Anemll engineers ran a 400‑billion‑parameter AI model on an iPhone 17 Pro, streaming weights directly from the device's SSD at 0.6 tokens per second. The team bypassed the phone's 12 GB RAM limit by reading model data on demand. The proof of concept shows massive language models can operate on consumer smartphones without cloud connections. Performance remains too slow for real‑time chat, yet the technique opens a path toward privacy‑first AI apps that keep sensitive data on device.
What's new: Flash‑MoE, a mixture of experts architecture, activates only a tiny subset of the model's 400 billion parameters for each token. That selective approach cuts active memory demand. The SSD feeds weights to the GPU in slices, turning storage speed into the main bottleneck. Each token takes roughly two seconds to generate, a pace that rules out fluid conversations but suits offline drafting or summarization tasks.
How it works: A token represents the smallest unit of text the model processes. Conventional inference loads the entire model into RAM, which would require over 200 GB. Anemll's method reads only the active parameters from flash storage, so the phone handles a fraction of the total weight at any moment.

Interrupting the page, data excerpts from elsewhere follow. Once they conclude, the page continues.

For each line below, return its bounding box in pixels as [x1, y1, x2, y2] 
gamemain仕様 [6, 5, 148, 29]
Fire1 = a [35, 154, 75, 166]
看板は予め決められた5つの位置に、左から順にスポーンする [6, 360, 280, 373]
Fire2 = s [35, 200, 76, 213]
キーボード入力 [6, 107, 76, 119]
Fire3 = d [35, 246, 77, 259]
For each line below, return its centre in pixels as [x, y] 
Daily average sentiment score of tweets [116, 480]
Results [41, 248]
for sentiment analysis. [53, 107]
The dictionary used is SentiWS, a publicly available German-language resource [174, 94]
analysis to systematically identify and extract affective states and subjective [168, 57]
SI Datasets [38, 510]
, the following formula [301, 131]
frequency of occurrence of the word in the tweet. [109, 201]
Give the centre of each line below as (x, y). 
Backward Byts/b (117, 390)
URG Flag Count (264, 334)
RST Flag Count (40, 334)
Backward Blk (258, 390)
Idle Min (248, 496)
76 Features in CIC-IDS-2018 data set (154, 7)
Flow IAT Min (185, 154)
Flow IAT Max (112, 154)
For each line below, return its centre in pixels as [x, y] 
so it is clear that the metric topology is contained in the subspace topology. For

Trade‑offs in battery and hardware wear: Sustained inference drains the battery significantly. SSD read cycles increase substantially under continuous use, potentially shortening device longevity with heavy workloads. The phone stays cool during short sessions, yet extended generation heats the chassis. Developers will need to balance power draw against user expectations for always‑on AI features.

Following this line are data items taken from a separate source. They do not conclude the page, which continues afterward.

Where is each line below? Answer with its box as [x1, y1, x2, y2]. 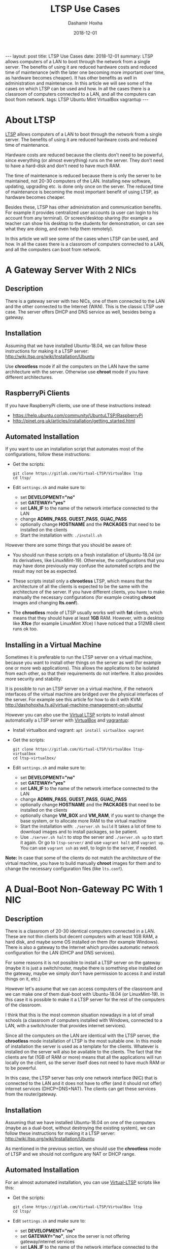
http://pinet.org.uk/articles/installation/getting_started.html [12, 417, 135, 423]
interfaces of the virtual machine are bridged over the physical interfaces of [5, 691, 164, 697]
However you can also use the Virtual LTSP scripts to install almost [5, 712, 145, 718]
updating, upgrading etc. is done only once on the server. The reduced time [5, 183, 163, 189]
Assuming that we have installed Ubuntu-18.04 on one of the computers [5, 1119, 156, 1125]
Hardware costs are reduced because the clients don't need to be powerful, [5, 151, 164, 158]
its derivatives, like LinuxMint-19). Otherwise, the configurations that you [12, 557, 164, 564]
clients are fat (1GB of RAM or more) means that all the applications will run [5, 1054, 162, 1060]
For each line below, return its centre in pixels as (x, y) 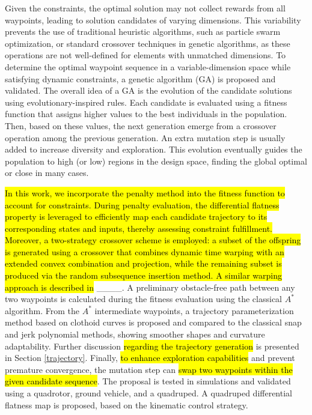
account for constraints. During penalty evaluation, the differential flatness (142, 204)
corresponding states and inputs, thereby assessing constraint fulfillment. (139, 228)
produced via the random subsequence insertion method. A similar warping (143, 275)
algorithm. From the (42, 310)
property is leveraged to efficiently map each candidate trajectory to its (136, 217)
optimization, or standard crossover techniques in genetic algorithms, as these (148, 43)
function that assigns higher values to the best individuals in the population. (146, 114)
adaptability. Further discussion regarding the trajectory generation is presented (152, 346)

Market momentum: Edge AI chip shipments reached 44.2% of all AI chip volume in 2025, according to Mordor Intelligence. Meanwhile, Pew Research found that 85% of U.S. consumers expect stronger privacy protections, reinforcing demand for on‑device inference.
What it means for developers: Prototyping privacy‑first apps becomes practical. Medical note‑taking, legal document review, and personal journaling can now run entirely offline. Real‑time chat remains out of reach until storage speeds double or model architectures shrink further. The technique may also reduce cloud costs for enterprises willing to trade latency for data sovereignty.
Will storage‑streamed models enable everyday privacy‑first AI on smartphones, or will cloud‑based inference continue to dominate for speed‑sensitive tasks?